En Uruguay,dans le nord-est de la périphérie de Montevideo, une dizaine de femmes issues de familles défavorisées s’emploient à réhabiliter cette architecture « primitive ». Dans l’idée de se fabriquer leur propre maison et de permettre aux habitants des asentamientos (bidonvilles) d’en faire autant, elles ont monté une coopérative, Wayra, pour enseigner et expérimenter diverses techniques de construction en terre. À deux bornes de l’arrêt de bus Progreso, un chemin conduit au terrain qu’elles occupent illégalement, comme la majorité des parcelles habitées dans ces quartiers.

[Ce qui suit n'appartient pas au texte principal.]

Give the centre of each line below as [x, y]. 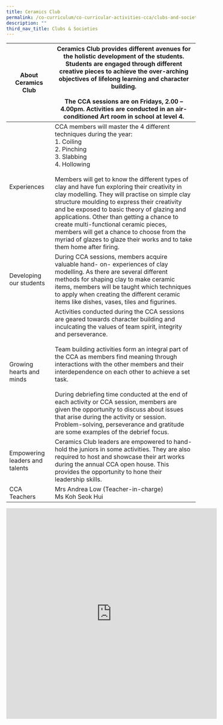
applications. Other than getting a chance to [117, 217]
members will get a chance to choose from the [121, 232]
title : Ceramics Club [33, 12]
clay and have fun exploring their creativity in [118, 187]
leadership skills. [78, 480]
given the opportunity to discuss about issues [119, 410]
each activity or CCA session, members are [116, 402]
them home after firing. [87, 247]

La plus jeune des membres du groupe, Leticia, 24 ans, me raconte comment elle a atterri là : « Pour vivre, je fabrique des bijoux, des jouets avec ce que je récupère et je jongle dans la rue. Mais c’est pas avec ça que je pourrai me payer un loyer. C’est pour ça que ce groupe de femmes m’a intéressée. Je me suis dit que la seule façon de s’en sortir était de construire soi-même sa maison. Et pour qu’elle dure, il faut bien apprendre ! Il y a une dynamique forte dans ce groupe et une très grande solidarité, ça fait du bien. Ça a commencé doucement, mais plus on avance, plus on se sent soudées. »

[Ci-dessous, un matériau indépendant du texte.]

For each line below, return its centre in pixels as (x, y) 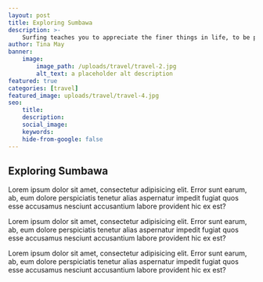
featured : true (33, 81)
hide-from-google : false (63, 139)
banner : (21, 52)
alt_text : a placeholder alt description (105, 74)
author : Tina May (36, 45)
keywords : (38, 132)
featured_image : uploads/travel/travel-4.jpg (83, 96)
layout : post (29, 15)
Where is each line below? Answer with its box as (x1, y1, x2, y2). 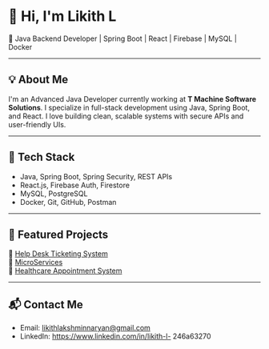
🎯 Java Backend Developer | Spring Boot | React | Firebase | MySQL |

Leticia et ses copines se retrouvent là trois jours par semaine. Un petit abri en bois de récupération leur permet de stocker le matériel qu’on leur prête et de faire sécher les adobes (briques de terre crue) qu’elles fabriquent. Tout est partagé collectivement : le boulot, les repas, les projets en cours. Une fois par mois elles animent des ateliers ouverts au public où des invités extérieurs présentent leur savoir-faire. Elles font aussi des interventions dans différents quartiers de la capitale, histoire de se faire connaître et de montrer qu’il y a mieux et moins cher que les assemblages de tôles ou les sangsues du parc immobilier. Elles passent rarement inaperçues. En Uruguay, peu de gens sont ravis de l’endroit où ils habitent, d’où une curiosité croissante pour l’expérience de Wayra. Elles ont gagné un sacré pari, d’autant qu’en Amérique Latine, le monde de la construction est masculin à plus de 90 % et que les femmes n’y sont pas franchement les bienvenues. « Notre idée maintenant, conclut Leticia, c’est de proposer un système autoconstructif pour les asentamientos de Montevideo : pour que les gens puissent vivre dignement. »

Article publié dans le n° 31 de CQFD, février 2006.